So--how do you design a website for a photography business that doesn't look just like every other photographer's website?
When I was a kid we didn't have a lot of pictures on the walls. But we had magazines--Life, Look, Saturday Evening Post--and I began to be aware of photography. Then when I was about eight, I got the flu. It was bad, really bad. I was home from school for weeks.
"I can't just stay and play with you," Mom said. "I have the house to clean, and the cooking and laundry to do. So here, you can read these, or just look at the pictures." And with that, she dumped a whole arm load of yellow-covered magazines on the foot of my bed.
They were National Geographics, and in two minutes I was totally in love with photography. Bright, colorful, photography. Images that leap off the page and grab you by the eyeballs and yank you into a faraway corner of the world. The only thing I didn't like about that magazine was their signature color: to me it meant school buses, and that meant long dreary hours in the classroom instead of at large, roaming the world at my own sweet will.
Now as an adult, I hate mail with a passion, but traveling from place to place I often have to sort through a huge bin of it that has accumulated at the post office. Junk, junk, and more...but wait! ... there's that bright yellow border that means my National Geographic has arrived. A jewel hidden under the dross!
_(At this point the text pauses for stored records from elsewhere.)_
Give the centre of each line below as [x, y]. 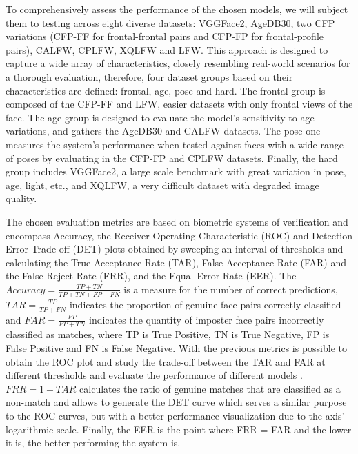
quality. [21, 198]
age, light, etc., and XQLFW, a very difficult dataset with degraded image [162, 185]
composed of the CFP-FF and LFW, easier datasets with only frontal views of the [179, 104]
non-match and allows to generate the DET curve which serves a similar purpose [176, 402]
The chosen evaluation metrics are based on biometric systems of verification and [177, 221]
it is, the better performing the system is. [93, 443]
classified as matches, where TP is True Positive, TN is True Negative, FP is [168, 334]
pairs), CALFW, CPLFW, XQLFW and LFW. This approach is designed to [167, 49]
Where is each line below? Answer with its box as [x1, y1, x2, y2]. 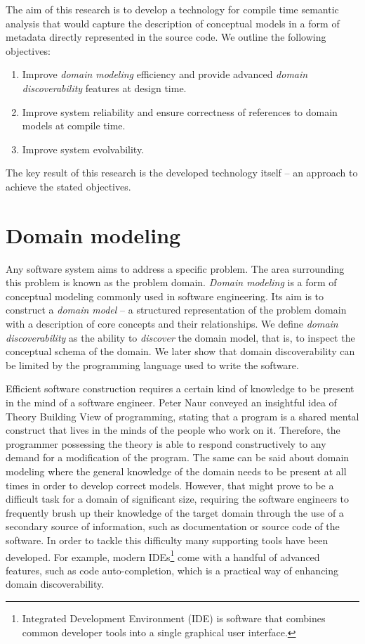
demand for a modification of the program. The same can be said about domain [6, 450, 350, 465]
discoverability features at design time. [22, 80, 187, 95]
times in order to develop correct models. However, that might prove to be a [6, 477, 334, 492]
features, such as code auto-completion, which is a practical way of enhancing [6, 562, 339, 577]
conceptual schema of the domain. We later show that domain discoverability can [6, 344, 355, 359]
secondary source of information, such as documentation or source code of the [6, 519, 340, 534]
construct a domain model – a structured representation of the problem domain [6, 302, 347, 317]
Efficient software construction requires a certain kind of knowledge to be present [6, 381, 354, 396]
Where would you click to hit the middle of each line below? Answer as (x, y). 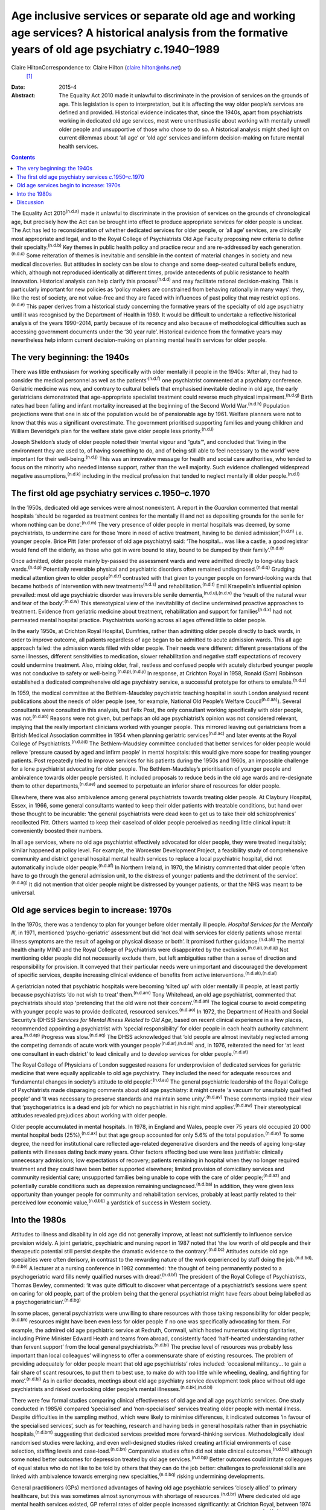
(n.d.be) (20, 1267)
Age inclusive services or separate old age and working (153, 16)
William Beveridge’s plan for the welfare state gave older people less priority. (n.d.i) (113, 430)
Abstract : (23, 95)
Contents (23, 158)
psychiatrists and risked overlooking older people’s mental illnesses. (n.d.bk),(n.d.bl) (112, 1389)
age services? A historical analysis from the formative (150, 33)
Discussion (30, 202)

In setting up my business, and choosing a design for the website, I had intended to go with a medium grey, since that's the classic neutral used by most professional photographers. But my favorite color all my life has been a lovely blue-green, in any shade from deep teal to pale Tiffany blue. Did I dare move away from the neutral? Of course! I am not your ordinary photographer, and I don't like grey all that much. If National Geographic can make a go of it with a horrible color like school-bus yellow, then it's a lovely shade of aqua for me. Wait! no, not one shade. I'll take 'em all.